> **Data for the task**
----

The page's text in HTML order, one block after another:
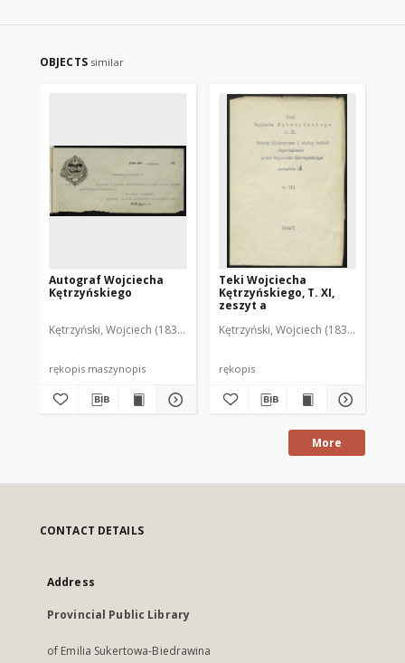
OBJECTS similar
Autograf Wojciecha
Kętrzyńskiego
Kętrzyński, Wojciech (1838-1918)
rękopis maszynopis
Teki Wojciecha
Kętrzyńskiego, T. XI,
zeszyt a
Kętrzyński, Wojciech (1838-1918)
rękopis
More
CONTACT DETAILS
Address
Provincial Public Library
of Emilia Sukertowa-Biedrawina
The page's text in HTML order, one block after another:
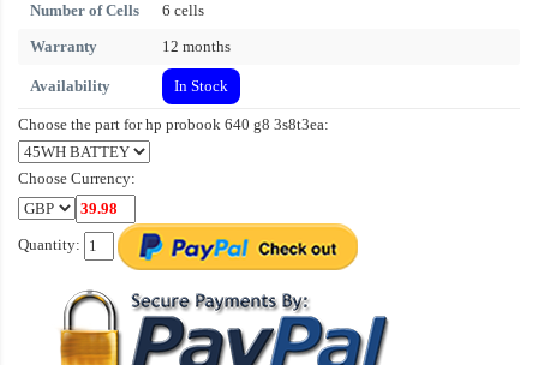
Number of Cells
6 cells
Warranty
12 months
Availability In Stock
Choose the part for hp probook 640 g8 3s8t3ea:
Choose Currency:
Quantity:
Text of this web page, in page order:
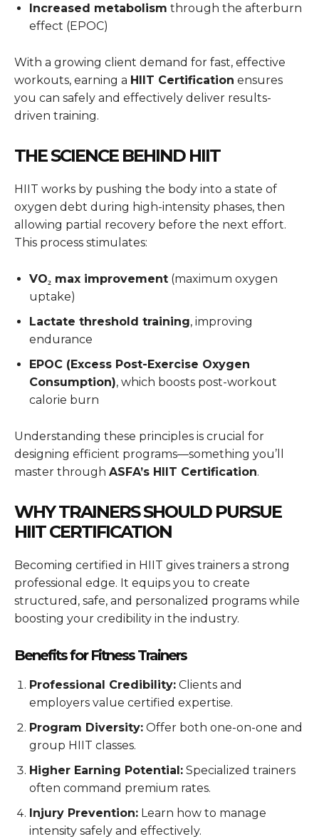
Increased metabolism through the afterburn
effect (EPOC)
With a growing client demand for fast, effective
workouts, earning a HIIT Certification ensures
you can safely and effectively deliver results-
driven training.
THE SCIENCE BEHIND HIIT
HIIT works by pushing the body into a state of
oxygen debt during high-intensity phases, then
allowing partial recovery before the next effort.
This process stimulates:
VO₂ max improvement (maximum oxygen
uptake)
Lactate threshold training, improving
endurance
EPOC (Excess Post-Exercise Oxygen
Consumption), which boosts post-workout
calorie burn
Understanding these principles is crucial for
designing efficient programs—something you’ll
master through ASFA’s HIIT Certification.
WHY TRAINERS SHOULD PURSUE
HIIT CERTIFICATION
Becoming certified in HIIT gives trainers a strong
professional edge. It equips you to create
structured, safe, and personalized programs while
boosting your credibility in the industry.
Benefits for Fitness Trainers
Professional Credibility: Clients and
employers value certified expertise.
Program Diversity: Offer both one-on-one and
group HIIT classes.
Higher Earning Potential: Specialized trainers
often command premium rates.
Injury Prevention: Learn how to manage
intensity safely and effectively.
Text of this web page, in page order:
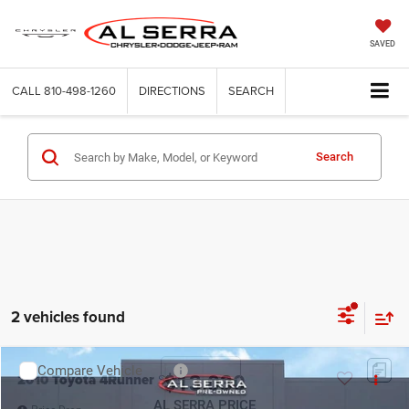
SAVED
CALL 810-498-1260 DIRECTIONS SEARCH
Search
2 vehicles found
2010Toyota 4RunnerSR5
$13,030
AL SERRA PRICE
Compare Vehicle
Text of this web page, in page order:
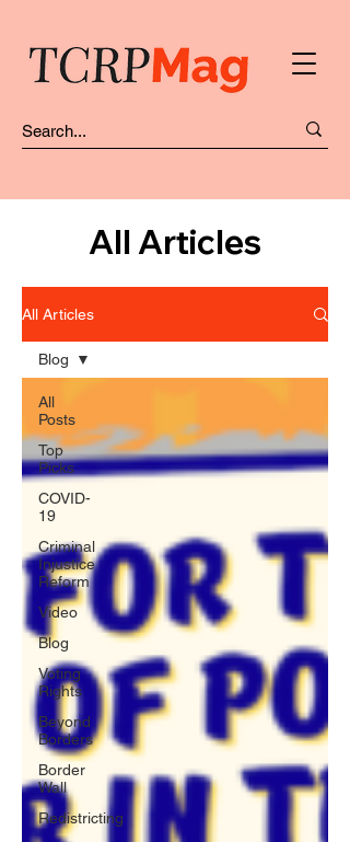
All Articles
All Articles
All
Posts
Top
Picks
COVID-
19
Criminal
Injustice
Reform
Video
Blog
Voting
Rights
Beyond
Borders
Border
Wall
Redistricting
Blog
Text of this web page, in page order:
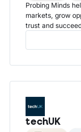
Probing Minds
markets, grow
trust and
We focus on
techUK
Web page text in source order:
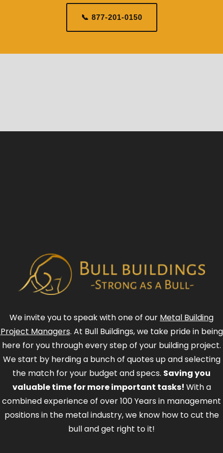
📞 877-201-0150
We invite you to speak with one of our Metal Building
Project Managers. At Bull Buildings, we take pride in being
here for you through every step of your building project.
We start by herding a bunch of quotes up and selecting
the match for your budget and specs. Saving you
valuable time for more important tasks! With a
combined experience of over 100 Years in management
positions in the metal industry, we know how to cut the
bull and get right to it!
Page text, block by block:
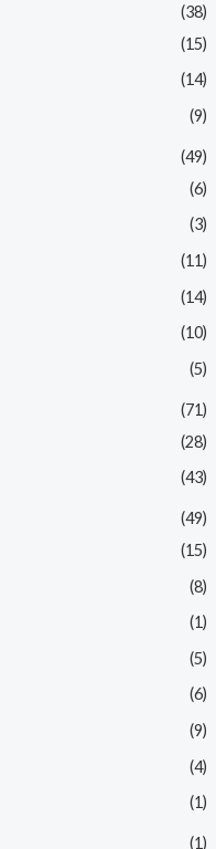
(38)
(15)
(14)
(9)
(49)
(6)
(3)
(11)
(14)
(10)
(5)
(71)
(28)
(43)
(49)
(15)
(8)
(1)
(5)
(6)
(9)
(4)
(1)
(1)
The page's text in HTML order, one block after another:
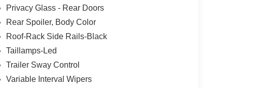
Privacy Glass - Rear Doors
Rear Spoiler, Body Color
Roof-Rack Side Rails-Black
Taillamps-Led
Trailer Sway Control
Variable Interval Wipers
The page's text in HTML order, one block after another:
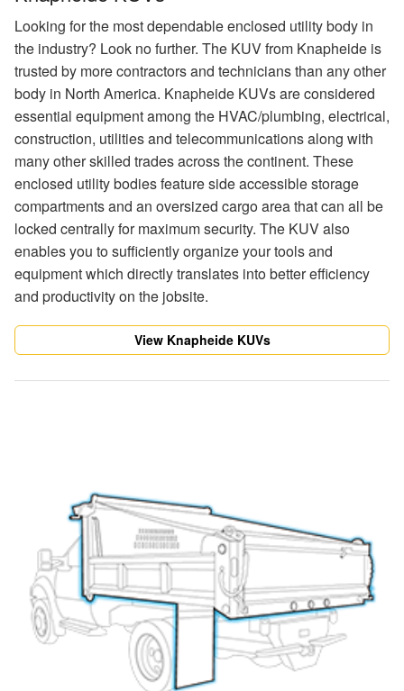
Looking for the most dependable enclosed utility body in
the industry? Look no further. The KUV from Knapheide is
trusted by more contractors and technicians than any other
body in North America. Knapheide KUVs are considered
essential equipment among the HVAC/plumbing, electrical,
construction, utilities and telecommunications along with
many other skilled trades across the continent. These
enclosed utility bodies feature side accessible storage
compartments and an oversized cargo area that can all be
locked centrally for maximum security. The KUV also
enables you to sufficiently organize your tools and
equipment which directly translates into better efficiency
and productivity on the jobsite.
View Knapheide KUVs
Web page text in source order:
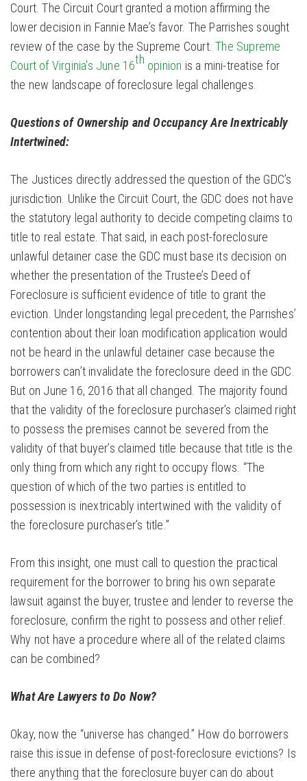
Court. The Circuit Court granted a motion affirming the
lower decision in Fannie Mae’s favor. The Parrishes sought
review of the case by the Supreme Court.The Supreme
Court of Virginia’s June 16th opinion is a mini-treatise for
the new landscape of foreclosure legal challenges.
Questions of Ownership and Occupancy Are Inextricably
Intertwined:
The Justices directly addressed the question of the GDC’s
jurisdiction. Unlike the Circuit Court, the GDC does not have
the statutory legal authority to decide competing claims to
title to real estate. That said, in each post-foreclosure
unlawful detainer case the GDC must base its decision on
whether the presentation of the Trustee’s Deed of
Foreclosure is sufficient evidence of title to grant the
eviction. Under longstanding legal precedent, the Parrishes’
contention about their loan modification application would
not be heard in the unlawful detainer case because the
borrowers can’t invalidate the foreclosure deed in the GDC.
But on June 16, 2016 that all changed. The majority found
that the validity of the foreclosure purchaser’s claimed right
to possess the premises cannot be severed from the
validity of that buyer’s claimed title because that title is the
only thing from which any right to occupy flows. “The
question of which of the two parties is entitled to
possession is inextricably intertwined with the validity of
the foreclosure purchaser’s title.”
From this insight, one must call to question the practical
requirement for the borrower to bring his own separate
lawsuit against the buyer, trustee and lender to reverse the
foreclosure, confirm the right to possess and other relief.
Why not have a procedure where all of the related claims
can be combined?
What Are Lawyers to Do Now?
Okay, now the “universe has changed.” How do borrowers
raise this issue in defense of post-foreclosure evictions? Is
there anything that the foreclosure buyer can do about
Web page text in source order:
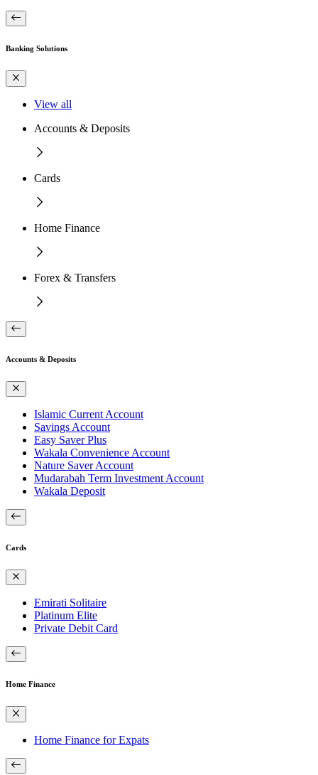
Banking Solutions
View all
Accounts & Deposits
Cards
Home Finance
Forex & Transfers
Accounts & Deposits
Islamic Current Account
Savings Account
Easy Saver Plus
Wakala Convenience Account
Nature Saver Account
Mudarabah Term Investment Account
Wakala Deposit
Cards
Emirati Solitaire
Platinum Elite
Private Debit Card
Home Finance
Home Finance for Expats
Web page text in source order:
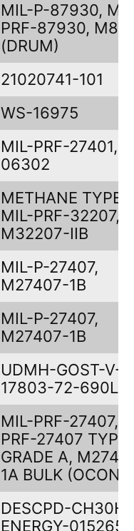
MIL-P-87930,
PRF-87930,
(DRUM)
21020741-101
WS-16975
MIL-PRF-27401,
06302
METHANE TYPE
MIL-PRF-32207,
M32207-IIB
MIL-P-27407,
M27407-1B
MIL-P-27407,
M27407-1B
UDMH-GOST-V-
17803-72-690LB
MIL-PRF-27407,
PRF-27407 TYPE
GRADE A,
1A BULK
DESCPD-CH30H,
ENERGY-
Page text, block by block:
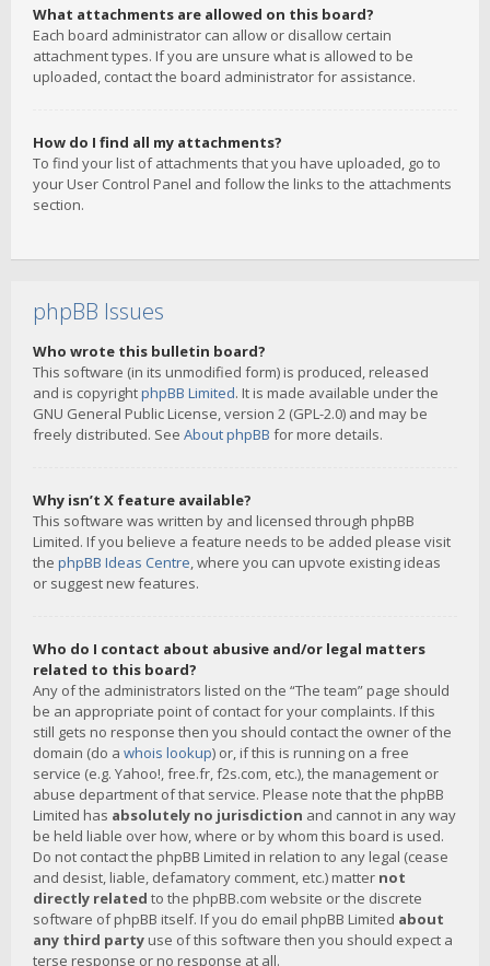
What attachments are allowed on this board?
Each board administrator can allow or disallow certain
attachment types. If you are unsure what is allowed to be
uploaded, contact the board administrator for assistance.
How do I find all my attachments?
To find your list of attachments that you have uploaded, go to
your User Control Panel and follow the links to the attachments
section.
phpBB Issues
Who wrote this bulletin board?
This software (in its unmodified form) is produced, released
and is copyrightphpBB Limited. It is made available under the
GNU General Public License, version 2 (GPL-2.0) and may be
freely distributed. See About phpBB for more details.
Why isn’t X feature available?
This software was written by and licensed through phpBB
Limited. If you believe a feature needs to be added please visit
the phpBB Ideas Centre, where you can upvote existing ideas
or suggest new features.
Who do I contact about abusive and/or legal matters
related to this board?
Any of the administrators listed on the “The team” page should
be an appropriate point of contact for your complaints. If this
still gets no response then you should contact the owner of the
domain (do a whois lookup) or, if this is running on a free
service (e.g. Yahoo!, free.fr, f2s.com, etc.), the management or
abuse department of that service. Please note that the phpBB
Limited has absolutely no jurisdiction and cannot in any way
be held liable over how, where or by whom this board is used.
Do not contact the phpBB Limited in relation to any legal (cease
and desist, liable, defamatory comment, etc.) matter not
directly related to the phpBB.com website or the discrete
software of phpBB itself. If you do email phpBB Limited about
any third party use of this software then you should expect a
terse response or no response at all.
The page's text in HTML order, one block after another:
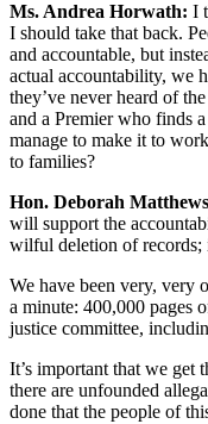
Ms. Andrea Horwath: I
I should take that back.
and accountable, but
actual accountability, we
they’ve never heard of
and a Premier who finds
manage to make it to
to families?
Hon. Deborah
will support the
wilful deletion of records;
We have been very, very
a minute: 400,000 pages
justice committee,
It’s important that we get
there are unfounded
done that the people of
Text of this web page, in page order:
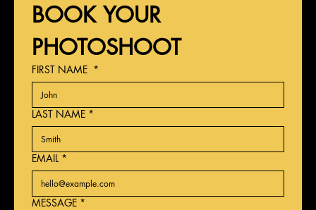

----

Write all the entries again word for word, minus the pictures.

> **Response to this task**
The page's text in HTML order, one block after another:
OBJECTS similar
Autograf Wojciecha
Kętrzyńskiego
Kętrzyński, Wojciech (1838-1918)
rękopis maszynopis
Teki Wojciecha
Kętrzyńskiego, T. XI,
zeszyt a
Kętrzyński, Wojciech (1838-1918)
rękopis
More
CONTACT DETAILS
Address
Provincial Public Library
of Emilia Sukertowa-Biedrawina
The page's text in HTML order, one block after another:
Number of Cells
6 cells
Warranty
12 months
Availability In Stock
Choose the part for hp probook 640 g8 3s8t3ea:
Choose Currency:
Quantity:
Text of this web page, in page order:
Increased metabolism through the afterburn
effect (EPOC)
With a growing client demand for fast, effective
workouts, earning a HIIT Certification ensures
you can safely and effectively deliver results-
driven training.
THE SCIENCE BEHIND HIIT
HIIT works by pushing the body into a state of
oxygen debt during high-intensity phases, then
allowing partial recovery before the next effort.
This process stimulates:
VO₂ max improvement (maximum oxygen
uptake)
Lactate threshold training, improving
endurance
EPOC (Excess Post-Exercise Oxygen
Consumption), which boosts post-workout
calorie burn
Understanding these principles is crucial for
designing efficient programs—something you’ll
master through ASFA’s HIIT Certification.
WHY TRAINERS SHOULD PURSUE
HIIT CERTIFICATION
Becoming certified in HIIT gives trainers a strong
professional edge. It equips you to create
structured, safe, and personalized programs while
boosting your credibility in the industry.
Benefits for Fitness Trainers
Professional Credibility: Clients and
employers value certified expertise.
Program Diversity: Offer both one-on-one and
group HIIT classes.
Higher Earning Potential: Specialized trainers
often command premium rates.
Injury Prevention: Learn how to manage
intensity safely and effectively.
Text of this web page, in page order:
SAVED
CALL 810-498-1260 DIRECTIONS SEARCH
Search
2 vehicles found
2010Toyota 4RunnerSR5
$13,030
AL SERRA PRICE
Compare Vehicle
Text of this web page, in page order:
All Articles
All Articles
All
Posts
Top
Picks
COVID-
19
Criminal
Injustice
Reform
Video
Blog
Voting
Rights
Beyond
Borders
Border
Wall
Redistricting
Blog
Text of this web page, in page order:
Probing Minds
markets, grow
trust and
We focus on
techUK
Web page text in source order:
📞 877-201-0150
We invite you to speak with one of our Metal Building
Project Managers. At Bull Buildings, we take pride in being
here for you through every step of your building project.
We start by herding a bunch of quotes up and selecting
the match for your budget and specs. Saving you
valuable time for more important tasks! With a
combined experience of over 100 Years in management
positions in the metal industry, we know how to cut the
bull and get right to it!
Page text, block by block:
(38)
(15)
(14)
(9)
(49)
(6)
(3)
(11)
(14)
(10)
(5)
(71)
(28)
(43)
(49)
(15)
(8)
(1)
(5)
(6)
(9)
(4)
(1)
(1)
The page's text in HTML order, one block after another:
Privacy Glass - Rear Doors
Rear Spoiler, Body Color
Roof-Rack Side Rails-Black
Taillamps-Led
Trailer Sway Control
Variable Interval Wipers
The page's text in HTML order, one block after another:
Looking for the most dependable enclosed utility body in
the industry? Look no further. The KUV from Knapheide is
trusted by more contractors and technicians than any other
body in North America. Knapheide KUVs are considered
essential equipment among the HVAC/plumbing, electrical,
construction, utilities and telecommunications along with
many other skilled trades across the continent. These
enclosed utility bodies feature side accessible storage
compartments and an oversized cargo area that can all be
locked centrally for maximum security. The KUV also
enables you to sufficiently organize your tools and
equipment which directly translates into better efficiency
and productivity on the jobsite.
View Knapheide KUVs
Web page text in source order:
Court. The Circuit Court granted a motion affirming the
lower decision in Fannie Mae’s favor. The Parrishes sought
review of the case by the Supreme Court.The Supreme
Court of Virginia’s June 16th opinion is a mini-treatise for
the new landscape of foreclosure legal challenges.
Questions of Ownership and Occupancy Are Inextricably
Intertwined:
The Justices directly addressed the question of the GDC’s
jurisdiction. Unlike the Circuit Court, the GDC does not have
the statutory legal authority to decide competing claims to
title to real estate. That said, in each post-foreclosure
unlawful detainer case the GDC must base its decision on
whether the presentation of the Trustee’s Deed of
Foreclosure is sufficient evidence of title to grant the
eviction. Under longstanding legal precedent, the Parrishes’
contention about their loan modification application would
not be heard in the unlawful detainer case because the
borrowers can’t invalidate the foreclosure deed in the GDC.
But on June 16, 2016 that all changed. The majority found
that the validity of the foreclosure purchaser’s claimed right
to possess the premises cannot be severed from the
validity of that buyer’s claimed title because that title is the
only thing from which any right to occupy flows. “The
question of which of the two parties is entitled to
possession is inextricably intertwined with the validity of
the foreclosure purchaser’s title.”
From this insight, one must call to question the practical
requirement for the borrower to bring his own separate
lawsuit against the buyer, trustee and lender to reverse the
foreclosure, confirm the right to possess and other relief.
Why not have a procedure where all of the related claims
can be combined?
What Are Lawyers to Do Now?
Okay, now the “universe has changed.” How do borrowers
raise this issue in defense of post-foreclosure evictions? Is
there anything that the foreclosure buyer can do about
Web page text in source order:
Banking Solutions
View all
Accounts & Deposits
Cards
Home Finance
Forex & Transfers
Accounts & Deposits
Islamic Current Account
Savings Account
Easy Saver Plus
Wakala Convenience Account
Nature Saver Account
Mudarabah Term Investment Account
Wakala Deposit
Cards
Emirati Solitaire
Platinum Elite
Private Debit Card
Home Finance
Home Finance for Expats
Web page text in source order:
MIL-P-87930,
PRF-87930,
(DRUM)
21020741-101
WS-16975
MIL-PRF-27401,
06302
METHANE TYPE
MIL-PRF-32207,
M32207-IIB
MIL-P-27407,
M27407-1B
MIL-P-27407,
M27407-1B
UDMH-GOST-V-
17803-72-690LB
MIL-PRF-27407,
PRF-27407 TYPE
GRADE A,
1A BULK
DESCPD-CH30H,
ENERGY-
Page text, block by block:
What attachments are allowed on this board?
Each board administrator can allow or disallow certain
attachment types. If you are unsure what is allowed to be
uploaded, contact the board administrator for assistance.
How do I find all my attachments?
To find your list of attachments that you have uploaded, go to
your User Control Panel and follow the links to the attachments
section.
phpBB Issues
Who wrote this bulletin board?
This software (in its unmodified form) is produced, released
and is copyrightphpBB Limited. It is made available under the
GNU General Public License, version 2 (GPL-2.0) and may be
freely distributed. See About phpBB for more details.
Why isn’t X feature available?
This software was written by and licensed through phpBB
Limited. If you believe a feature needs to be added please visit
the phpBB Ideas Centre, where you can upvote existing ideas
or suggest new features.
Who do I contact about abusive and/or legal matters
related to this board?
Any of the administrators listed on the “The team” page should
be an appropriate point of contact for your complaints. If this
still gets no response then you should contact the owner of the
domain (do a whois lookup) or, if this is running on a free
service (e.g. Yahoo!, free.fr, f2s.com, etc.), the management or
abuse department of that service. Please note that the phpBB
Limited has absolutely no jurisdiction and cannot in any way
be held liable over how, where or by whom this board is used.
Do not contact the phpBB Limited in relation to any legal (cease
and desist, liable, defamatory comment, etc.) matter not
directly related to the phpBB.com website or the discrete
software of phpBB itself. If you do email phpBB Limited about
any third party use of this software then you should expect a
terse response or no response at all.
The page's text in HTML order, one block after another:
Ms. Andrea Horwath: I
I should take that back.
and accountable, but
actual accountability, we
they’ve never heard of
and a Premier who finds
manage to make it to
to families?
Hon. Deborah
will support the
wilful deletion of records;
We have been very, very
a minute: 400,000 pages
justice committee,
It’s important that we get
there are unfounded
done that the people of
Text of this web page, in page order:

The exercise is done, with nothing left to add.